* **Exercise goal**: Copy exactly, and only, the lines between the start of the entries below and the line containing "deployment. (40, 521)", both inclusive. Omit pictures.

Records from a collection
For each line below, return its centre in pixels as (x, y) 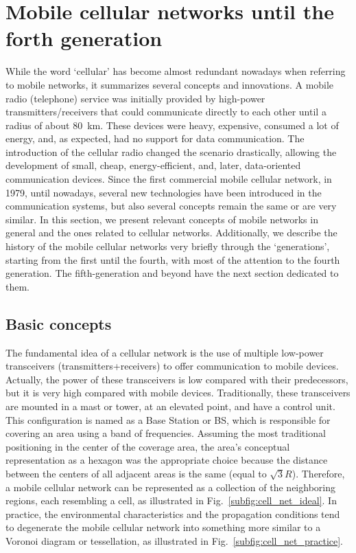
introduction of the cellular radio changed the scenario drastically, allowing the (171, 151)
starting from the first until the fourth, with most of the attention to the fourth (173, 259)
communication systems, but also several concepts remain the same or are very (171, 206)
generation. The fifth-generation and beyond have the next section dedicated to (172, 273)
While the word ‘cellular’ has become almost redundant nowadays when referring (176, 71)
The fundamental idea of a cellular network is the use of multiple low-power (165, 352)
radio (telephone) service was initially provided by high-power (135, 98)
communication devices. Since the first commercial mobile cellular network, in (169, 179)
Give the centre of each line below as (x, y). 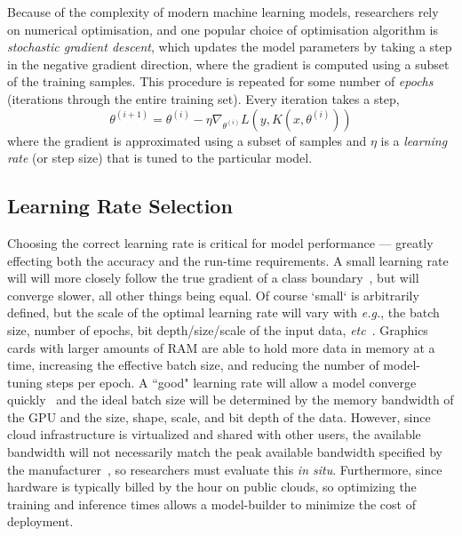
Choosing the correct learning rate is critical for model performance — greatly (220, 242)
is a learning (414, 140)
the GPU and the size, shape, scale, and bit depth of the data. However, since (219, 416)
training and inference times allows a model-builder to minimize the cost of (211, 504)
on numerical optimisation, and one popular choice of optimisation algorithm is (223, 29)
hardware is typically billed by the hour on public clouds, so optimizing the (212, 487)
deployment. (40, 521)
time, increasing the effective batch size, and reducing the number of (193, 365)

* **Answer for this exercise**:
For each line below, return its centre in pixels as (x, y) 
introduction of the cellular radio changed the scenario drastically, allowing the (171, 151)
starting from the first until the fourth, with most of the attention to the fourth (173, 259)
communication systems, but also several concepts remain the same or are very (171, 206)
generation. The fifth-generation and beyond have the next section dedicated to (172, 273)
While the word ‘cellular’ has become almost redundant nowadays when referring (176, 71)
The fundamental idea of a cellular network is the use of multiple low-power (165, 352)
radio (telephone) service was initially provided by high-power (135, 98)
communication devices. Since the first commercial mobile cellular network, in (169, 179)
Give the centre of each line below as (x, y). 
Choosing the correct learning rate is critical for model performance — greatly (220, 242)
is a learning (414, 140)
the GPU and the size, shape, scale, and bit depth of the data. However, since (219, 416)
training and inference times allows a model-builder to minimize the cost of (211, 504)
on numerical optimisation, and one popular choice of optimisation algorithm is (223, 29)
hardware is typically billed by the hour on public clouds, so optimizing the (212, 487)
deployment. (40, 521)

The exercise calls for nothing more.